What does Limbic actually measure?
Limbic evaluates real agent behavior across full trajectories, including: Hallucinations, Retrieval relevance, Tool-use correctness, and Failure patterns across sessions.
How is this different from guardrails or rules?
Instead of static rules, Limbic uses learned evaluator models that understand context across multi-step interactions. This allows it to detect subtle failures humans and simple heuristics miss.
How does Quotient use reinforcement learning?
Limbic automatically extracts reward signals from agent traces by identifying successful and failed behaviors. These signals are used to fine-tune models without manual labeling or handcrafted reward functions.

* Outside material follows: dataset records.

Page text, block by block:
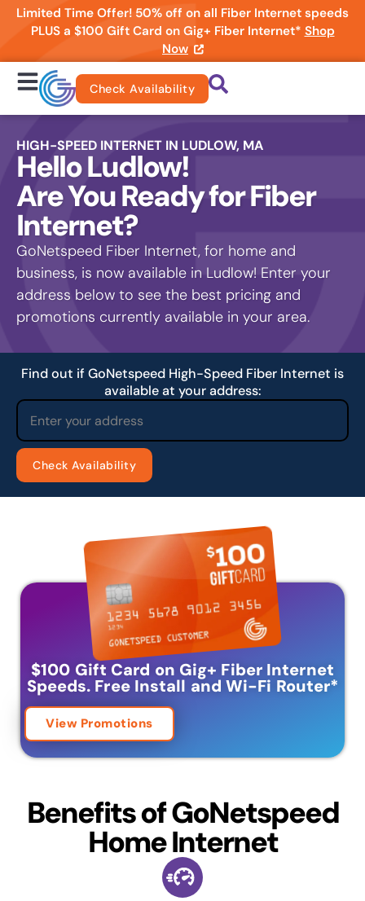
Limited Time Offer! 50% off on all Fiber Internet speeds
PLUS a $100 Gift Card on Gig+ Fiber Internet* Shop
Now
Check Availability
HIGH-SPEED INTERNET IN LUDLOW, MA
Hello Ludlow!
Are You Ready for Fiber
Internet?
GoNetspeed Fiber Internet, for home and
business, is now available in Ludlow! Enter your
address below to see the best pricing and
promotions currently available in your area.
Find out if GoNetspeed High-Speed Fiber Internet is
available at your address:
$100 Gift Card on Gig+ Fiber Internet
Speeds. Free Install and Wi-Fi Router*
View Promotions
Benefits of GoNetspeed
Home Internet
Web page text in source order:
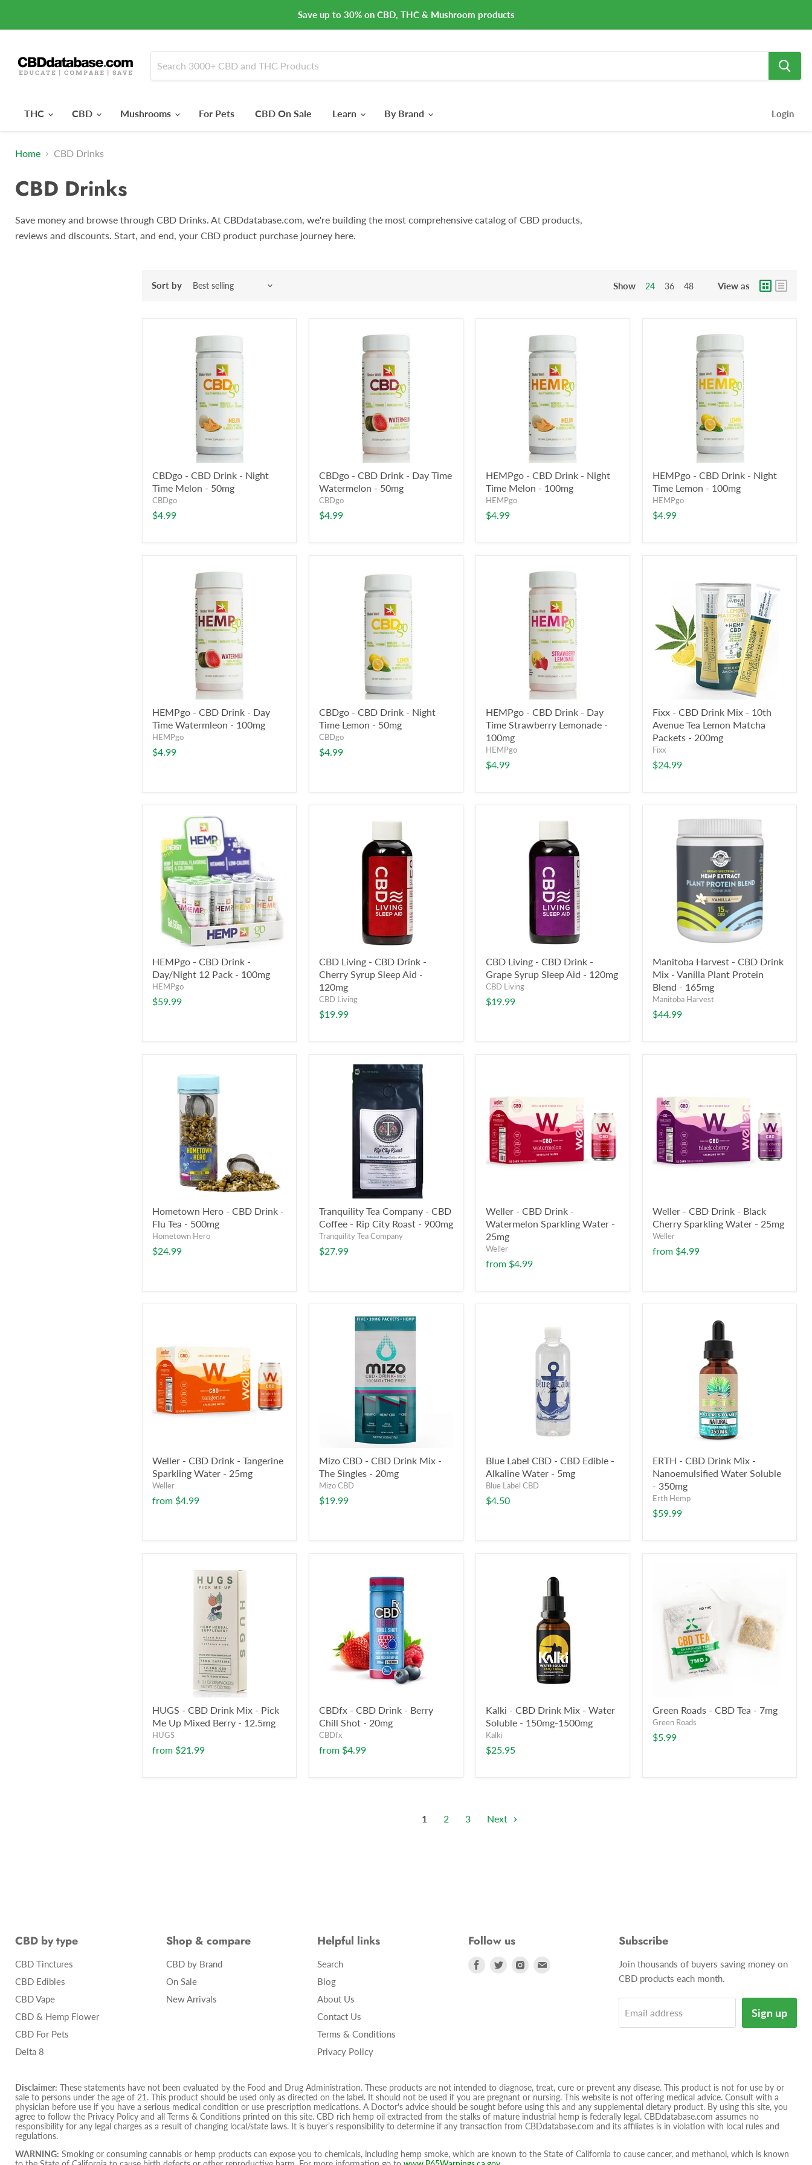
Save up to 30% on CBD, THC & Mushroom products
THC CBD Mushrooms For Pets CBD On Sale Learn By Brand Login
Home CBD Drinks
CBD Drinks
Save money and browse through CBD Drinks. At CBDdatabase.com, we're building the most comprehensive catalog of CBD products,
reviews and discounts. Start, and end, your CBD product purchase journey here.
Sort by Show 24 36 48 View as
CBDgo - CBD Drink - Night
Time Melon - 50mg
CBDgo
$4.99
CBDgo - CBD Drink - Day Time
Watermelon - 50mg
CBDgo
$4.99
HEMPgo - CBD Drink - Night
Time Melon - 100mg
HEMPgo
$4.99
HEMPgo - CBD Drink - Night
Time Lemon - 100mg
HEMPgo
$4.99
HEMPgo - CBD Drink - Day
Time Watermleon - 100mg
HEMPgo
$4.99
CBDgo - CBD Drink - Night
Time Lemon - 50mg
CBDgo
$4.99
HEMPgo - CBD Drink - Day
Time Strawberry Lemonade -
100mg
HEMPgo
$4.99
Fixx - CBD Drink Mix - 10th
Avenue Tea Lemon Matcha
Packets - 200mg
Fixx
$24.99
HEMPgo - CBD Drink -
Day/Night 12 Pack - 100mg
HEMPgo
$59.99
CBD Living - CBD Drink -
Cherry Syrup Sleep Aid -
120mg
CBD Living
$19.99
CBD Living - CBD Drink -
Grape Syrup Sleep Aid - 120mg
CBD Living
$19.99
Manitoba Harvest - CBD Drink
Mix - Vanilla Plant Protein
Blend - 165mg
Manitoba Harvest
$44.99
Hometown Hero - CBD Drink -
Flu Tea - 500mg
Hometown Hero
$24.99
Tranquility Tea Company - CBD
Coffee - Rip City Roast - 900mg
Tranquility Tea Company
$27.99
Weller - CBD Drink -
Watermelon Sparkling Water -
25mg
Weller
from $4.99
Weller - CBD Drink - Black
Cherry Sparkling Water - 25mg
Weller
from $4.99
Weller - CBD Drink - Tangerine
Sparkling Water - 25mg
Weller
from $4.99
Mizo CBD - CBD Drink Mix -
The Singles - 20mg
Mizo CBD
$19.99
Blue Label CBD - CBD Edible -
Alkaline Water - 5mg
Blue Label CBD
$4.50
ERTH - CBD Drink Mix -
Nanoemulsified Water Soluble
- 350mg
Erth Hemp
$59.99
HUGS - CBD Drink Mix - Pick
Me Up Mixed Berry - 12.5mg
HUGS
from $21.99
CBDfx - CBD Drink - Berry
Chill Shot - 20mg
CBDfx
from $4.99
Kalki - CBD Drink Mix - Water
Soluble - 150mg-1500mg
Kalki
$25.95
Green Roads - CBD Tea - 7mg
Green Roads
$5.99
1 2 3 Next
CBD by type
CBD Tinctures
CBD Edibles
CBD Vape
CBD & Hemp Flower
CBD For Pets
Delta 8
Shop & compare
CBD by Brand
On Sale
New Arrivals
Helpful links
Search
Blog
About Us
Contact Us
Terms & Conditions
Privacy Policy
Follow us
Find
Find
Find
Subscribe
Join thousands of buyers saving money on
CBD products each month.
Email address Sign up
Disclaimer: These statements have not been evaluated by the Food and Drug Administration. These products are not intended to diagnose, treat, cure or prevent any disease. This product is not for use by or
sale to persons under the age of 21. This product should be used only as directed on the label. It should not be used if you are pregnant or nursing. This website is not offering medical advice. Consult with a
physician before use if you have a serious medical condition or use prescription medications. A Doctor's advice should be sought before using this and any supplemental dietary product. By using this site, you
agree to follow the Privacy Policy and all Terms & Conditions printed on this site. CBD rich hemp oil extracted from the stalks of mature industrial hemp is federally legal. CBDdatabase.com assumes no
responsibility for any legal charges as a result of changing local/state laws. It is buyer’s responsibility to determine if any transaction from CBDdatabase.com and its affiliates is in violation with local rules and
regulations.
WARNING: Smoking or consuming cannabis or hemp products can expose you to chemicals, including hemp smoke, which are known to the State of California to cause cancer, and methanol, which is known

Can you build custom reward or detection models?
Yes. For Evolve enterprise plans, we build domain-specific reward and detection models tailored to your use case, validated on your real production data before rollout.
Do we get access to the fine-tuned models?
Yes. You can use fine-tuned models via hosted inference endpoints or receive model weights for self-hosting, depending on your deployment setup.
What scale does Quotient support?
Quotient supports everything from early production agents to systems generating millions of traces per day. SaaS minimizes operational overhead, while VPC/on-prem deployments provide full control at scale.
How is sensitive data handled?
Enterprise deployments support strict isolation, private networking, and controlled data retention. Traces remain within your chosen environment, and access is governed by your infrastructure and security policies.